● Working data

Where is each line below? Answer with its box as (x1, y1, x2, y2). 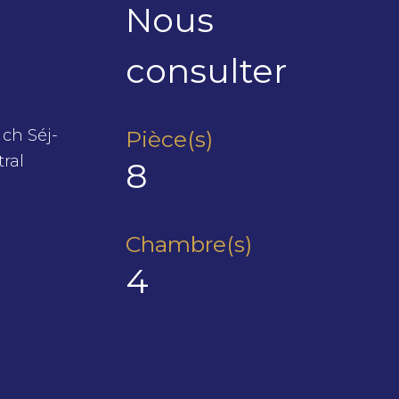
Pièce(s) (126, 126, 213, 153)
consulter (126, 50, 287, 93)
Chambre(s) (126, 231, 252, 258)
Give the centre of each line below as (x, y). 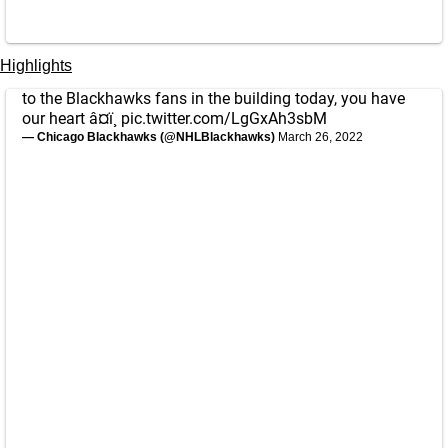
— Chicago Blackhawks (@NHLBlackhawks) (150, 137)
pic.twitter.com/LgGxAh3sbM (224, 118)
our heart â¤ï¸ (71, 118)
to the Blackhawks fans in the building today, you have (213, 98)
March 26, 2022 (320, 137)
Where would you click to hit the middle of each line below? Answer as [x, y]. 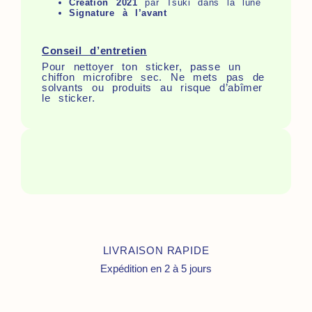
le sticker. [69, 97]
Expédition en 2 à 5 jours [156, 269]
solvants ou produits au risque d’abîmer [152, 87]
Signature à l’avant [118, 13]
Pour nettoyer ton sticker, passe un [141, 66]
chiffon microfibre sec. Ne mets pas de [153, 77]
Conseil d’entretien [94, 51]
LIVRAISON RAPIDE [156, 251]
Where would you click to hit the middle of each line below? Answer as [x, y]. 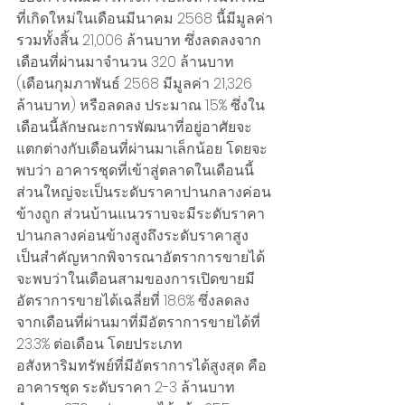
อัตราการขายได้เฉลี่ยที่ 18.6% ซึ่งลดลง [133, 301]
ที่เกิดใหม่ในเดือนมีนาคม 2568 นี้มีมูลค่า [145, 19]
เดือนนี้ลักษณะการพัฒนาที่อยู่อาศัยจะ [134, 127]
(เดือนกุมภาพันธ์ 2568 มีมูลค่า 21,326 [136, 84]
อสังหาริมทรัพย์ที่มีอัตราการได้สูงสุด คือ [143, 366]
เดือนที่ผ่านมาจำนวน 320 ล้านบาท [127, 62]
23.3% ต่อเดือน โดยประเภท [99, 344]
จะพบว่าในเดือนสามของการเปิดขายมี [136, 279]
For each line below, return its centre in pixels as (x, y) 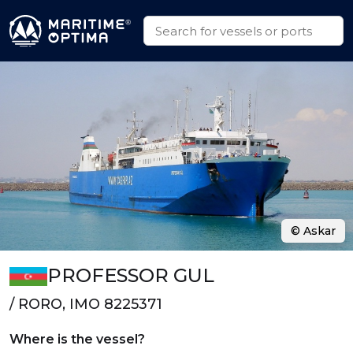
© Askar (313, 231)
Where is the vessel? (77, 339)
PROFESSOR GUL (131, 275)
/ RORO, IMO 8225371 (86, 304)
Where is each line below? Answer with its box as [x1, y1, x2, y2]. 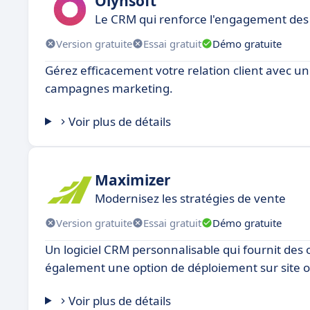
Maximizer [95, 170, 171, 190]
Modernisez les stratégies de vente [95, 190, 286, 206]
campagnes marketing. [45, 80, 173, 96]
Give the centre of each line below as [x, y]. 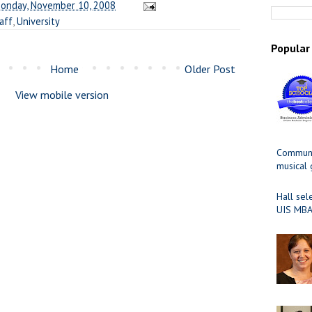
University [38, 21]
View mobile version [62, 94]
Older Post [210, 69]
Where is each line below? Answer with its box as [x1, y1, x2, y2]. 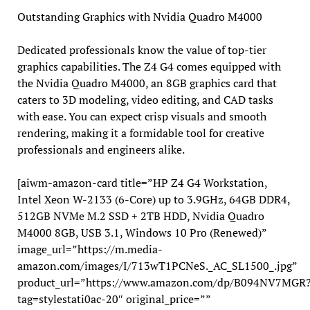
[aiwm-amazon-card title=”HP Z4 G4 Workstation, [17, 175, 267, 191]
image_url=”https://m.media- [17, 241, 163, 257]
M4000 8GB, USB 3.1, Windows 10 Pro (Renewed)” [17, 225, 266, 241]
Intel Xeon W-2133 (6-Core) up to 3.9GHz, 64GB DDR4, [17, 192, 290, 208]
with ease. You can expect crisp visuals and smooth [17, 109, 266, 125]
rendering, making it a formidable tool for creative [17, 125, 264, 141]
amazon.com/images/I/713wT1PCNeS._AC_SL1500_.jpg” [17, 258, 297, 274]
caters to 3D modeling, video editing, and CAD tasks [17, 92, 273, 108]
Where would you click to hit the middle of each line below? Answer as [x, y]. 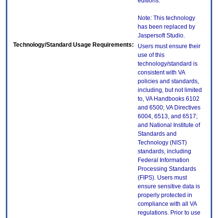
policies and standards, [168, 82]
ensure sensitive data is [169, 187]
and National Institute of [169, 125]
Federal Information [163, 160]
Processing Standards [167, 169]
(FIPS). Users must [162, 178]
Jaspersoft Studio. [161, 36]
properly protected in [165, 195]
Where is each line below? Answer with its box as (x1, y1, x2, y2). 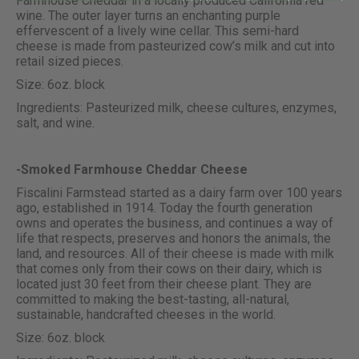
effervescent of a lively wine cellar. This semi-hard (16, 23, 299, 39)
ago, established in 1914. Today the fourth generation (16, 200, 313, 216)
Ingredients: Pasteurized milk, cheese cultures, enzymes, (16, 100, 337, 116)
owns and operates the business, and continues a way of (16, 216, 333, 232)
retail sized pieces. (16, 54, 123, 70)
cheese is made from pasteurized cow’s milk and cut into (16, 38, 335, 54)
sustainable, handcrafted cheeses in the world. (16, 307, 276, 323)
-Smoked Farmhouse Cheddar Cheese (16, 162, 248, 178)
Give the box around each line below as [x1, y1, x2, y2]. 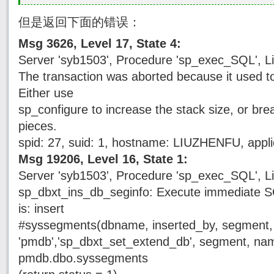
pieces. [18, 119, 57, 133]
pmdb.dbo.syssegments [18, 251, 148, 265]
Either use [18, 86, 73, 100]
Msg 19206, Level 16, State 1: [18, 152, 188, 166]
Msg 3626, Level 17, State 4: [18, 37, 181, 50]
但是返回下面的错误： [18, 15, 141, 29]
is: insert [18, 202, 64, 215]
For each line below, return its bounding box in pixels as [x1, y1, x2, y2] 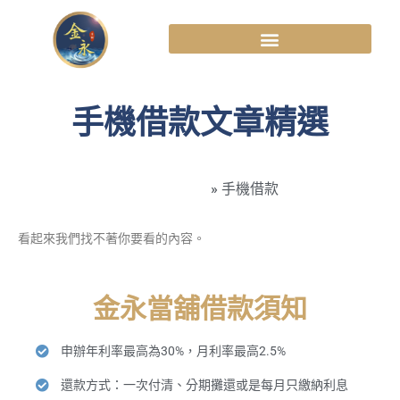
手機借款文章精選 [71, 104, 329, 143]
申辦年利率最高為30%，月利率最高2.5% [60, 344, 286, 358]
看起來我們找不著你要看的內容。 [18, 230, 205, 246]
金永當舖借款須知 [93, 293, 307, 324]
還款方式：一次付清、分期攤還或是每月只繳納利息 [60, 378, 348, 392]
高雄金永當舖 [121, 179, 207, 197]

● Task statement
What's needed is an exact copy of the records above from the line containing "ที่เกิดใหม่ในเดือนมีนาคม 2568 นี้มีมูลค่า" down to the line containing "caters to 3D", both included, without any pictures.

● Exercise solution
ที่เกิดใหม่ในเดือนมีนาคม 2568 นี้มีมูลค่า [145, 19]
เดือนนี้ลักษณะการพัฒนาที่อยู่อาศัยจะ [134, 127]
(เดือนกุมภาพันธ์ 2568 มีมูลค่า 21,326 [136, 84]
อสังหาริมทรัพย์ที่มีอัตราการได้สูงสุด คือ [143, 366]
เดือนที่ผ่านมาจำนวน 320 ล้านบาท [127, 62]
23.3% ต่อเดือน โดยประเภท [99, 344]
จะพบว่าในเดือนสามของการเปิดขายมี [136, 279]
For each line below, return its centre in pixels as (x, y) 
© Askar (313, 231)
Where is the vessel? (77, 339)
PROFESSOR GUL (131, 275)
/ RORO, IMO 8225371 (86, 304)
Where is each line below? Answer with its box as [x1, y1, x2, y2]. 
Maximizer [95, 170, 171, 190]
Modernisez les stratégies de vente [95, 190, 286, 206]
campagnes marketing. [45, 80, 173, 96]
Give the centre of each line below as [x, y]. 
University [38, 21]
View mobile version [62, 94]
Older Post [210, 69]
Where is each line below? Answer with its box as [x1, y1, x2, y2]. 
[aiwm-amazon-card title=”HP Z4 G4 Workstation, [17, 175, 267, 191]
image_url=”https://m.media- [17, 241, 163, 257]
M4000 8GB, USB 3.1, Windows 10 Pro (Renewed)” [17, 225, 266, 241]
Intel Xeon W-2133 (6-Core) up to 3.9GHz, 64GB DDR4, [17, 192, 290, 208]
with ease. You can expect crisp visuals and smooth [17, 109, 266, 125]
rendering, making it a formidable tool for creative [17, 125, 264, 141]
amazon.com/images/I/713wT1PCNeS._AC_SL1500_.jpg” [17, 258, 297, 274]
caters to 3D modeling, video editing, and CAD tasks [17, 92, 273, 108]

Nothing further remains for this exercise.